I have talked to you before about my smog problem. I think that is now fixed and I sent you an update over a year ago, however I have a new problem that is puzzling me.
 
I normally keep my '79 MGB at a storage location (residential garage) because I don't have room for all of my cars.  When I drove it there about 5 months ago the brakes were working fine, or so I thought.  Today I went to pick it up and the brake pedal went to the floor.  I pumped but nothing. I backed it into the street and sure enough there was no brake fluid in the master cylinder.  I drove my family car home and picked up some DOT 3 fluid and returned.  After filling the master cylinder, I pumped and pumped and I still had no brakes.
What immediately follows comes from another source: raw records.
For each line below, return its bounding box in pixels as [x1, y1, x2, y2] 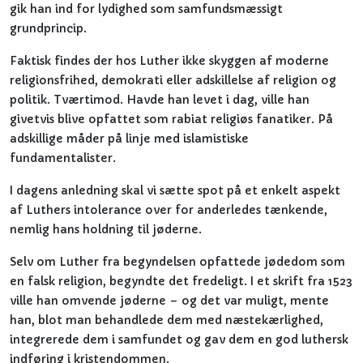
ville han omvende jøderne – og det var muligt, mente [10, 293, 329, 308]
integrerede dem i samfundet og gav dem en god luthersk [10, 332, 348, 347]
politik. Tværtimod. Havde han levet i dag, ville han [10, 92, 310, 107]
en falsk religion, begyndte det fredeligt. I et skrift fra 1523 [10, 274, 352, 288]
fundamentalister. [10, 151, 116, 165]
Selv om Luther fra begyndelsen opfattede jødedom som [10, 254, 345, 269]
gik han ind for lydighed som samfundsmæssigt [10, 2, 283, 16]
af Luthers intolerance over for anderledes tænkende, [10, 203, 327, 217]
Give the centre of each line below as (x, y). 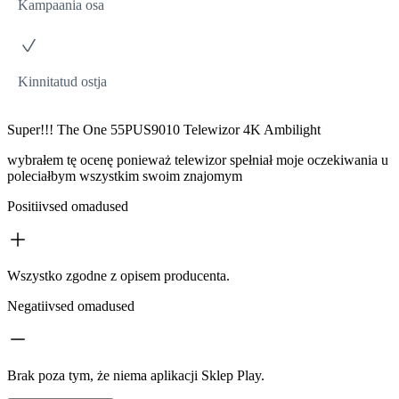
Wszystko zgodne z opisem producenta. (118, 276)
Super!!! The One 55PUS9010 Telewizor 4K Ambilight (164, 130)
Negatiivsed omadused (71, 306)
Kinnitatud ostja (62, 81)
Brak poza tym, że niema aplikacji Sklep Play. (136, 375)
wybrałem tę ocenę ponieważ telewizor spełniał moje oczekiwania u (198, 160)
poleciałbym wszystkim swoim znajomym (125, 176)
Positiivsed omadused (68, 206)
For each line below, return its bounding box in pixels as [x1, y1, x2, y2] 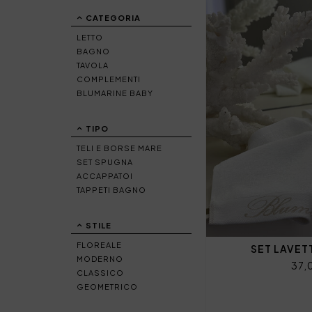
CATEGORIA [86, 13, 141, 22]
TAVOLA [77, 61, 109, 70]
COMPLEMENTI [77, 75, 141, 84]
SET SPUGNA [77, 157, 133, 166]
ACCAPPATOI [77, 171, 133, 180]
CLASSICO [77, 268, 124, 277]
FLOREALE [77, 240, 122, 249]
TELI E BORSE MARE [77, 143, 162, 153]

I carefully drove the car home a few miles (ready to use the emergency if I needed) and it is now in my garage.  
 
I am puzzled about the vanishing brake fluid.  I would also think that I would have brake pedal once the master cylinder is filled, but I don't.  Could this be a power assist problem?  I saw no fluid on the garage where it was stored.  I can't believe that bleeding the brakes would cure this problem, but I will try it in the morning.
 
Looking for your thoughts when you have time. Thanks.
 
Lyle Abel
« Last Edit: December 31, 1969, 07:00:00 PM by amgba »

Art

  • chfwrench
  • AMGBA Club Tech Staff
  • ****
  • Posts: 246
  • Memberhsip Number (if known):: 91-10014
  • MG information: '73 red B roadster
Re: Brake Problem
« Reply #1 on: August 05, 2012, 11:29:58 AM »
Hi Lyle,
 
Glad to hear the smog problems are behind you, but this I'm sure is a puzzler.
 
Don't laugh, but they may actually be related.  Just a quick question - did the car smoke at all when you started it?
 
Unless you see a large oil puddle somewhere indicating a line or wheel cylinder/caliper leaking - which should only drain one of the master cylinder piston chambers, but would be an obvious source of the loss - check the power brake booster.
 
Often, as the seals wear and unltimately fail, the oil leaks through the back of the master cylinder and goes into the body of the power brake booster.  This is both aided by the fact that the chamber is under negative pressure (vacuum operated), which helps both draw the oil into the boostr and ultimately, through the vacuum tube to the intake manifold and into the engine, making it appear like you are burining oil (and giving a phantom hydrocarbon source, throwing the emissions out-of-wack).
 
This deterioration is often over time, so you may have seen small loses of brake fluid you passed off to brake wear.  This was not a catastrophic failure, probably draining slowly through the worn seals while in storage.
 
Pumping the brakes while driving did put air into the system, so just topping it off will not restore the brakes without bleeding everything now, but I'd check the back of the master cylinder for leakage (easy enough to remove the 2 bolts and push forward - no other connection to the booster) and see if it needs replacement.
 
I hope that helps you.  Let me know what you find.
 
Safety Fast!
 
Art

Art Isaacs
AMGBA Tech Staff
chfwrench@aol.com

september2012

  • Message Board Member not current AMGBA Club Member
  • **
  • Posts: 4
Re: Brake Problem
« Reply #2 on: August 05, 2012, 11:32:21 AM »
Thanks for the response Art and by the way thank you for all of the time that you spend writing technical assistance for the club.  
 
I did bleed the brakes the next morning.  When my wife would press on the brake pedal, and with the bleed screw open only a trickle of fluid would come out.  this is with the reservoir full of fluid.  All 4 brakes did the same.  I remember a stream of fluid when I did this before.
 
I have taken the car to a mechanic (questionable ability) and he is ordering a new master cylinder.  I have asked him where the fluid went. He doesn't know at this point.  Sometimes I think that I am better off doing all of this myself. Getting too old to crawl around under cars though.
 
If the fluid is draining into the booster, how do I get the fluid out of there, or will the brakes push the fluid out when the new master cylinder is installed?
 
Thanks again Art. Hope all is going well with you.  I will let you know how this works out.
 
Lyle Abel
« Last Edit: December 31, 1969, 07:00:00 PM by amgba »

Art

  • chfwrench
  • AMGBA Club Tech Staff
  • ****
  • Posts: 246
  • Memberhsip Number (if known):: 91-10014
  • MG information: '73 red B roadster
Re: Brake Problem
« Reply #3 on: August 05, 2012, 11:34:53 AM »
Hi Lyle,

Likely it is the master cylinder, so that's a good move.  The lack of flow bleeding may be due to internal bypass in the master (the fluid just sloshing around the pistons because of bad seals instead of generating pressure) or draining out the back seal to the booster.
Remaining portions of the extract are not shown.